Solution. During the α-decay of 88 226 Ra, its mass number A decreases by four units and becomes equal to A X = 226-4 = 222. In this case, the charge of the nucleus decreases by two units and turns out to be equal to Z X = 88-2 = 86. Thus, the first decay leads to the formation of the radon isotope 86 222 Rn. The α-decay product of radon is determined in a similar way: A Y = 222-4 = 218, Z Y = 86-2 = 84. As a result of the second decay, we obtain the polonium isotope 84 218 Po; The β-decay of polonium does not change the mass number of the element, but increases the charge of its nucleus by one: Z Z = 84+1 = 85. The end product of this chain of decays will be the element with number 85, i.e. astatine (85,218 At). The final scheme of nuclear transformations will look like:
88 226 Ra -(α-decay) 86 222 Rn -(α-decay) 84 218 Po -(β-decay) 85 218 At.
Determination of the maximum number of electrons on electronic layers and electron shells
Example 4: Calculate the maximum number of electrons in the fifth electronic layer and on the f-shell.
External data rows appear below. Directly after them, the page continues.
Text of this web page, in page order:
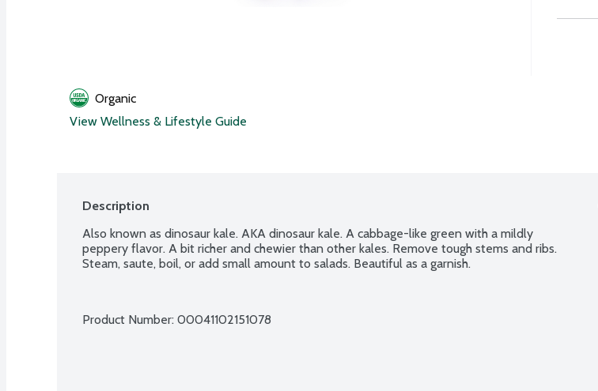
Organic
View Wellness & Lifestyle Guide
Description
Also known as dinosaur kale. AKA dinosaur kale. A cabbage-like green with a mildly
peppery flavor. A bit richer and chewier than other kales. Remove tough stems and ribs.
Steam, saute, boil, or add small amount to salads. Beautiful as a garnish.
Product Number: 00041102151078
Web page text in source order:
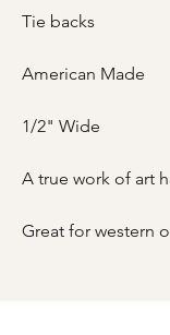
Tie backs
American Made
1/2" Wide
A true work of art
Great for western
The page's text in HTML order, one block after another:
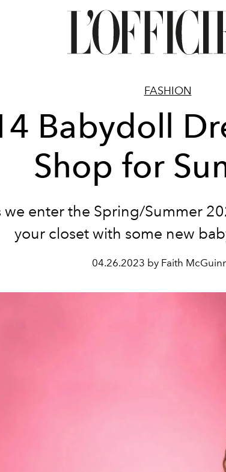
FASHION
Babydoll
Shop for
we enter the Spring/Summer
your closet with some new
04.26.2023 by Faith
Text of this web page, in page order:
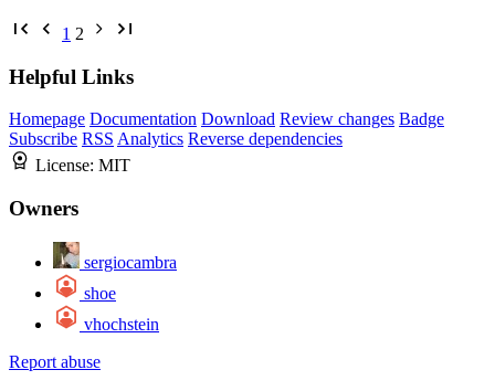
1 2
Helpful Links
Homepage Documentation Download Review changes Badge
Subscribe RSS Analytics Reverse dependencies
License: MIT
Owners
sergiocambra
shoe
vhochstein
Report abuse
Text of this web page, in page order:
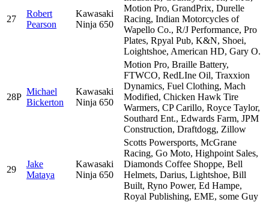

Solution. The maximum possible number of electrons in the electron layer with number n is N n = 2n 2 . For the fifth electron layer we get:
Nn=5=2 · 5 2 = 50.
The maximum possible number of electrons per electron shell with given value l equals N l = 2(2l+ 1). For f-shell l= 3. As a result we get:
N l=3 = 2(2· 3 + 1) = 14.
Determining the values of quantum numbers for electrons in different states
Example 5. Determine the values of the main and side quantum numbers for the following states of electrons: 3d, 4s and 5p.
Solution. The value of the principal quantum number for various conditions electrons in atoms are denoted Arabic numeral, and the value of the side quantum number– corresponding lowercase Latin letter. As a result, we obtain for the electron states under consideration.